== WORK REQUEST ==
Each line from the start of the data below through the one containing "Recent Posts See All" must be reproduced exactly.

*** GIVEN ENTRIES Section Begins ***

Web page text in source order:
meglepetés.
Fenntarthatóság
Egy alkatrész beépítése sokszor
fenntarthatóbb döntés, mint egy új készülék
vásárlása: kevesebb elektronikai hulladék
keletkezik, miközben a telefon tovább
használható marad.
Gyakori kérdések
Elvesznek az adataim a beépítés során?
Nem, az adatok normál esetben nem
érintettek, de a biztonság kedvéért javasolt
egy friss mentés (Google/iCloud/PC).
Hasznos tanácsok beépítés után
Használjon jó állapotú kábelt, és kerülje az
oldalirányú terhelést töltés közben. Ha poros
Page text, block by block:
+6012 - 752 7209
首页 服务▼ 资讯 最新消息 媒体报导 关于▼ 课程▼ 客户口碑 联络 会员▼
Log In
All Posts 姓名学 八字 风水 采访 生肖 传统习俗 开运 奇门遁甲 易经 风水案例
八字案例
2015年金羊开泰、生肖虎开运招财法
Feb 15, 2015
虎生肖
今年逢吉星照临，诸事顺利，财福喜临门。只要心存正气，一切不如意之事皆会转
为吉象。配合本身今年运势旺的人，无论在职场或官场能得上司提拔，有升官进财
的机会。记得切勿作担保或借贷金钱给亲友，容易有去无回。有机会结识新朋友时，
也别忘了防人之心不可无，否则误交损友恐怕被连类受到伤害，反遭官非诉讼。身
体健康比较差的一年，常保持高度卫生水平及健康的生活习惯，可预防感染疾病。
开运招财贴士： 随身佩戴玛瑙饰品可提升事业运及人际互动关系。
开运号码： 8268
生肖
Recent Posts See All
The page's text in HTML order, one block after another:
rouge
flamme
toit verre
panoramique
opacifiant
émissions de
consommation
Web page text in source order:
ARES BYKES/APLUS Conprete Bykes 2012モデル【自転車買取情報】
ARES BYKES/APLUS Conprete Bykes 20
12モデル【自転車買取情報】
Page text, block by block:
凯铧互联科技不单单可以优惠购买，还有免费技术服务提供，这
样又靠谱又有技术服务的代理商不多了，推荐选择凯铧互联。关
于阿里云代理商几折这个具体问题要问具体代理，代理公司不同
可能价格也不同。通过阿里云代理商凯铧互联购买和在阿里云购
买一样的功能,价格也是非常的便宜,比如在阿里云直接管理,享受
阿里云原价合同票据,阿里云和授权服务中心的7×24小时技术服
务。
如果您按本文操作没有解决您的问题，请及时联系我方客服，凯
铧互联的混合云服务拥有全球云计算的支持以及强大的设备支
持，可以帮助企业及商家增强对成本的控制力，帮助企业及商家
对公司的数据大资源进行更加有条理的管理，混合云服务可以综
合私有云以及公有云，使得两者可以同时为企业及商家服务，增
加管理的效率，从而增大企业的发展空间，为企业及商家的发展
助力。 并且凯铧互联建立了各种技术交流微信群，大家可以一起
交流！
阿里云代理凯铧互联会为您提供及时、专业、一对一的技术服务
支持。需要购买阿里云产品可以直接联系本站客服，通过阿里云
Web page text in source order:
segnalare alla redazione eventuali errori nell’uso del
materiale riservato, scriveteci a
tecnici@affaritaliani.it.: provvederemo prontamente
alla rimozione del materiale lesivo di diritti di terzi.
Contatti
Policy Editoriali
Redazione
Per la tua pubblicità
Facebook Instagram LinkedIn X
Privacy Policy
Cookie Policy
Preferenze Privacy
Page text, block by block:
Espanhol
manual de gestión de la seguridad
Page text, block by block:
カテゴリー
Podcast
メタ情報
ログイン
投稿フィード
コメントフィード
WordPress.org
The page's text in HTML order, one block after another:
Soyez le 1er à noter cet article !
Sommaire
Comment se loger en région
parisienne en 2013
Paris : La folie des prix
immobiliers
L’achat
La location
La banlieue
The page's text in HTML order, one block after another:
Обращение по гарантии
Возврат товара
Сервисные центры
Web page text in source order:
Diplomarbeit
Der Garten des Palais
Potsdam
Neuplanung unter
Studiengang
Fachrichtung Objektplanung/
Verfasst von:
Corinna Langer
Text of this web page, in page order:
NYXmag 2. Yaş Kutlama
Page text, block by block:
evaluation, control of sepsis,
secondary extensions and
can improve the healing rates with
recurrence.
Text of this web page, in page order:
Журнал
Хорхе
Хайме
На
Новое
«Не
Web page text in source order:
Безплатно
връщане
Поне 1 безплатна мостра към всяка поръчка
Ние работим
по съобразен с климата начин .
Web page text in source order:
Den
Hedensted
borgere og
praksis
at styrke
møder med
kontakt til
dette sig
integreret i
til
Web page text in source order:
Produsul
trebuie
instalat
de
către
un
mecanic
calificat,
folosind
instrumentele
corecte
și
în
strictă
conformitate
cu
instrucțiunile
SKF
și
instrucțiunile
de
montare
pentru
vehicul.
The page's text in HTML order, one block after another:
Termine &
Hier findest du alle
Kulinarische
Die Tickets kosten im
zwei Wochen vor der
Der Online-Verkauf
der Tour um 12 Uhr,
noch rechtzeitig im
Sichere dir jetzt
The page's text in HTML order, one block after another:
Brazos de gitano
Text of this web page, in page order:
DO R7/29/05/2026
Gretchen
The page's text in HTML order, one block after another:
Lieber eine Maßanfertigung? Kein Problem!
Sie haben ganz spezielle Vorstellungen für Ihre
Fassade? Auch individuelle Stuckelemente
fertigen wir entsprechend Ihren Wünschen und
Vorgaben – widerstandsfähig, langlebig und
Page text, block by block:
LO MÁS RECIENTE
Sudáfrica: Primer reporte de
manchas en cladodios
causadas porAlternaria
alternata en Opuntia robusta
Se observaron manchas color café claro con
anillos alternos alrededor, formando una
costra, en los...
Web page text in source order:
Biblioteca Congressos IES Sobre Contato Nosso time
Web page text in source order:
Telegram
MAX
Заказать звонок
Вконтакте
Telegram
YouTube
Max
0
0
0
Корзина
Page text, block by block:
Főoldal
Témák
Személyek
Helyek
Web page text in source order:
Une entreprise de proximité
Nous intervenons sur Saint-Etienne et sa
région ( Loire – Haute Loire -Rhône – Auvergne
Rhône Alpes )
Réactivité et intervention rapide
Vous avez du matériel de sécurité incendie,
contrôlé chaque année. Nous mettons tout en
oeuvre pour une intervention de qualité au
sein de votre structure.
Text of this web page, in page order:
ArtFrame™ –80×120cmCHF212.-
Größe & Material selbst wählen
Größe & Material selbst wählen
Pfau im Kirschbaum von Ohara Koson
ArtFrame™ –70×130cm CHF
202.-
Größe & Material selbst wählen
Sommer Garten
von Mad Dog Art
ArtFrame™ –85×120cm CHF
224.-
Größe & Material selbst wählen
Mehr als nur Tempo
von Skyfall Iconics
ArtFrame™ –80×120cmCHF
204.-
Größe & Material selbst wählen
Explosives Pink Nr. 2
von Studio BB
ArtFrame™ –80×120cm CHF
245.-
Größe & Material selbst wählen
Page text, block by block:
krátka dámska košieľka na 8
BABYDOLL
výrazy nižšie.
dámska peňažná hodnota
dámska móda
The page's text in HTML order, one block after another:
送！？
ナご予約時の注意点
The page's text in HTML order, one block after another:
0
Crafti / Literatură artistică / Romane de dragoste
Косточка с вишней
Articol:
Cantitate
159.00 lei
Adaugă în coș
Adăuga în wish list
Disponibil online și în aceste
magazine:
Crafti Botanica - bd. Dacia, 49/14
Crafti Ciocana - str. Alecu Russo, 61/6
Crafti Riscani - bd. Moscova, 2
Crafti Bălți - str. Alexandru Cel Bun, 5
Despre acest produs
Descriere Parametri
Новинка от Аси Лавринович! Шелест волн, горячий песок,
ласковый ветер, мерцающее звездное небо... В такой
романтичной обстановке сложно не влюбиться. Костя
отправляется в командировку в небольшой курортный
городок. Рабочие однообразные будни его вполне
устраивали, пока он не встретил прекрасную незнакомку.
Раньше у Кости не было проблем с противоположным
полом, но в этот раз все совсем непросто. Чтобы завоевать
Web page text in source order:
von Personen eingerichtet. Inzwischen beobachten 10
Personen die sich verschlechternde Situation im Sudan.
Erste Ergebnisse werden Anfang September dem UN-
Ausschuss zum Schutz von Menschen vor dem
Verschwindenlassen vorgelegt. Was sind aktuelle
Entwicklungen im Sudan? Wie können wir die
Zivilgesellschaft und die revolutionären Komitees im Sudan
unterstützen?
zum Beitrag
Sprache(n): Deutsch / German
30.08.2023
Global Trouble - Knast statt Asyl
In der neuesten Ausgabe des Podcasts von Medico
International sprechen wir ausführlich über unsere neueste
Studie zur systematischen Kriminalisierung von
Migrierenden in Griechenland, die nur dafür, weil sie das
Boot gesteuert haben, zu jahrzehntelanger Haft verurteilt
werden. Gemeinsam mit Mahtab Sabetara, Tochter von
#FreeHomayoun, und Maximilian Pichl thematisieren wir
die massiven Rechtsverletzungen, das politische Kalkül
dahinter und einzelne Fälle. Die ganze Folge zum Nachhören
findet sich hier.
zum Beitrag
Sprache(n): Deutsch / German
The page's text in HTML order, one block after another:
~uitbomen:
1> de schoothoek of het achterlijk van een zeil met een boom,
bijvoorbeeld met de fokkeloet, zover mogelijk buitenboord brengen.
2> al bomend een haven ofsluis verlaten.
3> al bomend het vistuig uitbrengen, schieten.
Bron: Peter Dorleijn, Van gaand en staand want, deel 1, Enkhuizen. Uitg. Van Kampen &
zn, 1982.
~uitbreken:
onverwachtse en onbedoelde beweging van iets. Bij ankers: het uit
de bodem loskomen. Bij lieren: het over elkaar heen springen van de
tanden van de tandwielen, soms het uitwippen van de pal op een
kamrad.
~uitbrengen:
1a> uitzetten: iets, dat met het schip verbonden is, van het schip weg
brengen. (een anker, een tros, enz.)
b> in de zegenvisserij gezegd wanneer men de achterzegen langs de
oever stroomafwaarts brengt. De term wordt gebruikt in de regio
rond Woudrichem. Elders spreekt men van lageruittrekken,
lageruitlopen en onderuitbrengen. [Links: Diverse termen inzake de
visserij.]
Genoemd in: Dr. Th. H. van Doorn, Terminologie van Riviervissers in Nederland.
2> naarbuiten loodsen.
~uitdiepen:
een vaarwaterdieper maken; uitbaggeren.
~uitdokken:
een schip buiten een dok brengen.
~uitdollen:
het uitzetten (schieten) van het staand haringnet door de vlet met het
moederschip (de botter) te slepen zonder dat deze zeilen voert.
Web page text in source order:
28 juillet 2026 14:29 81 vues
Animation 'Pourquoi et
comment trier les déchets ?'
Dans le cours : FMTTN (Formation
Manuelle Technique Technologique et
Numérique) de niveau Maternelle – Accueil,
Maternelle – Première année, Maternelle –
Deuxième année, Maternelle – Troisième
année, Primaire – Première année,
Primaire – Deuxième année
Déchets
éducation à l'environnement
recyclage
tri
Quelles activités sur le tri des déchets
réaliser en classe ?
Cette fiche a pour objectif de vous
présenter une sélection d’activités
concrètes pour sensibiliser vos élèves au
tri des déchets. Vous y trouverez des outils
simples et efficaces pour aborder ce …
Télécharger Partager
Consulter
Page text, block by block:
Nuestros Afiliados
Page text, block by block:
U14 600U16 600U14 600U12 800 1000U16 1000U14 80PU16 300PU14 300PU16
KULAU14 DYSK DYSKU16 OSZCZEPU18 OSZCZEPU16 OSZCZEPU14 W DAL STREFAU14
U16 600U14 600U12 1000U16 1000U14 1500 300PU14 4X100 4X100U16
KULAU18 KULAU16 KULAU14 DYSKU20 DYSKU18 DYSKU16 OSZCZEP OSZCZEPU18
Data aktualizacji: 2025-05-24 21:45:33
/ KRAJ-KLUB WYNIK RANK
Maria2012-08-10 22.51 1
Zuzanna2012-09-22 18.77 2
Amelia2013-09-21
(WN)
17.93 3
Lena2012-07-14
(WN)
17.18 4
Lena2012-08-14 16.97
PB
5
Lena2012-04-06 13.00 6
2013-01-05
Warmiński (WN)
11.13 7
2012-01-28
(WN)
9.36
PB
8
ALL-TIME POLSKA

*** GIVEN ENTRIES Section Ends ***

== TASK RESPONSE ==
Web page text in source order:
meglepetés.
Fenntarthatóság
Egy alkatrész beépítése sokszor
fenntarthatóbb döntés, mint egy új készülék
vásárlása: kevesebb elektronikai hulladék
keletkezik, miközben a telefon tovább
használható marad.
Gyakori kérdések
Elvesznek az adataim a beépítés során?
Nem, az adatok normál esetben nem
érintettek, de a biztonság kedvéért javasolt
egy friss mentés (Google/iCloud/PC).
Hasznos tanácsok beépítés után
Használjon jó állapotú kábelt, és kerülje az
oldalirányú terhelést töltés közben. Ha poros
Page text, block by block:
+6012 - 752 7209
首页 服务▼ 资讯 最新消息 媒体报导 关于▼ 课程▼ 客户口碑 联络 会员▼
Log In
All Posts 姓名学 八字 风水 采访 生肖 传统习俗 开运 奇门遁甲 易经 风水案例
八字案例
2015年金羊开泰、生肖虎开运招财法
Feb 15, 2015
虎生肖
今年逢吉星照临，诸事顺利，财福喜临门。只要心存正气，一切不如意之事皆会转
为吉象。配合本身今年运势旺的人，无论在职场或官场能得上司提拔，有升官进财
的机会。记得切勿作担保或借贷金钱给亲友，容易有去无回。有机会结识新朋友时，
也别忘了防人之心不可无，否则误交损友恐怕被连类受到伤害，反遭官非诉讼。身
体健康比较差的一年，常保持高度卫生水平及健康的生活习惯，可预防感染疾病。
开运招财贴士： 随身佩戴玛瑙饰品可提升事业运及人际互动关系。
开运号码： 8268
生肖
Recent Posts See All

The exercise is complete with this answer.